» **What you should do**
A word-for-word copy is needed of the line containing "July 31 - Heading to Dean [114, 21, 203, 30]" and every line after it through the end of the records below, leaving out all pictures.

(Saved entries)
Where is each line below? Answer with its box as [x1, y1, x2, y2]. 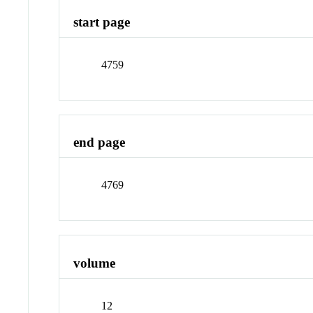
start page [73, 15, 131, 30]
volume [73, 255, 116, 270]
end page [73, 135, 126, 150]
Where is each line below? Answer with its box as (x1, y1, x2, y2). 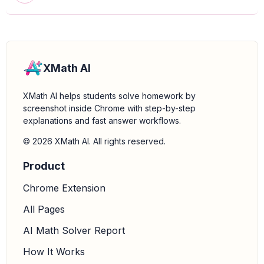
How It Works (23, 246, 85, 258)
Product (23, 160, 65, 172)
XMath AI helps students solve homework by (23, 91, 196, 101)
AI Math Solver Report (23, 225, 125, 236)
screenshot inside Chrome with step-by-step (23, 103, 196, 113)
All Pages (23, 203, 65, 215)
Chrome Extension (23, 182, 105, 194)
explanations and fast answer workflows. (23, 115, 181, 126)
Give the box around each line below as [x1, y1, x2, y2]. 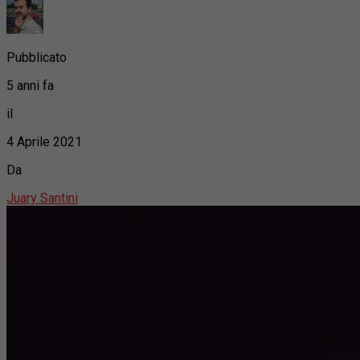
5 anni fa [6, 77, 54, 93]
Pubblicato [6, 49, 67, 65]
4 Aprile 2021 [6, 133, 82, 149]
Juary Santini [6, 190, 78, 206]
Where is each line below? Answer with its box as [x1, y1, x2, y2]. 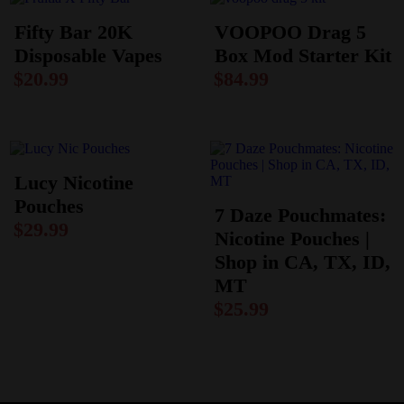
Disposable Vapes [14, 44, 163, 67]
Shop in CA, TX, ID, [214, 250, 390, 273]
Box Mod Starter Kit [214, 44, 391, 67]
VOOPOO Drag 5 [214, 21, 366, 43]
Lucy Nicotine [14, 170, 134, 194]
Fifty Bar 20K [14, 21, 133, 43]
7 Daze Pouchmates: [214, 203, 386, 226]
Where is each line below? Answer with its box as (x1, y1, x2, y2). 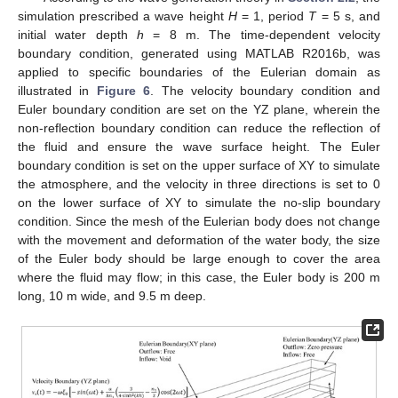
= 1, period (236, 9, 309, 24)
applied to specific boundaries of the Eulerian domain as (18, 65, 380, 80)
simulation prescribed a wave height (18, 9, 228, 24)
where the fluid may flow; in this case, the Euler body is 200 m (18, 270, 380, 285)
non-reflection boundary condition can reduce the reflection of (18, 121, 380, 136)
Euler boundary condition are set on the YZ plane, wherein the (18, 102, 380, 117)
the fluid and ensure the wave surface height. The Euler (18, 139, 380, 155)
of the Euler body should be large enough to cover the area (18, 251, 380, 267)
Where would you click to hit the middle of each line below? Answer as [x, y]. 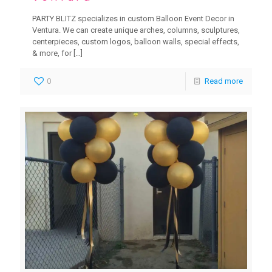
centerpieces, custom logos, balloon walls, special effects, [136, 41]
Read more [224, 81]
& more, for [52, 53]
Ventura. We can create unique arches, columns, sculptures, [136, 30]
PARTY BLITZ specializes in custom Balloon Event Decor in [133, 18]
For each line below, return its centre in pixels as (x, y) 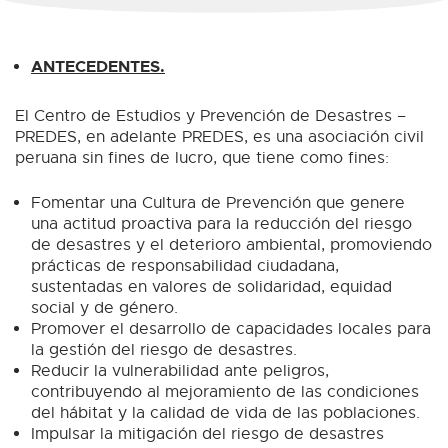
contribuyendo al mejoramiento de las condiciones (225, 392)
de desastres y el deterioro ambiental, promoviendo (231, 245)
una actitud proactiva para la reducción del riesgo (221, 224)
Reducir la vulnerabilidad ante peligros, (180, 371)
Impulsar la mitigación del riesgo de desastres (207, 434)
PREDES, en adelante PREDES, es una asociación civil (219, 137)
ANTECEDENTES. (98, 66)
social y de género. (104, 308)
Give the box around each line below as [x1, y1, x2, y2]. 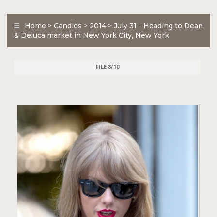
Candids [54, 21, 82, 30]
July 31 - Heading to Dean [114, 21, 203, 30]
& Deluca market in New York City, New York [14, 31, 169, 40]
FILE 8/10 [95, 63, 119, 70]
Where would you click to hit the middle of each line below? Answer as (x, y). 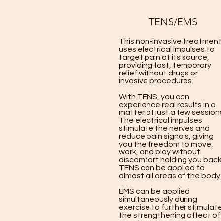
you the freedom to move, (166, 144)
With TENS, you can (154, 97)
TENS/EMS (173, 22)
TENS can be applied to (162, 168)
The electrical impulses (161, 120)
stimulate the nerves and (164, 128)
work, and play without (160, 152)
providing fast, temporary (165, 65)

» **Result of this exercise**
July 31 - Heading to Dean [114, 21, 203, 30]
& Deluca market in New York City, New York [14, 31, 169, 40]
FILE 8/10 [95, 63, 119, 70]
Where would you click to hit the middle of each line below? Answer as (x, y). 
you the freedom to move, (166, 144)
With TENS, you can (154, 97)
TENS/EMS (173, 22)
TENS can be applied to (162, 168)
The electrical impulses (161, 120)
stimulate the nerves and (164, 128)
work, and play without (160, 152)
providing fast, temporary (165, 65)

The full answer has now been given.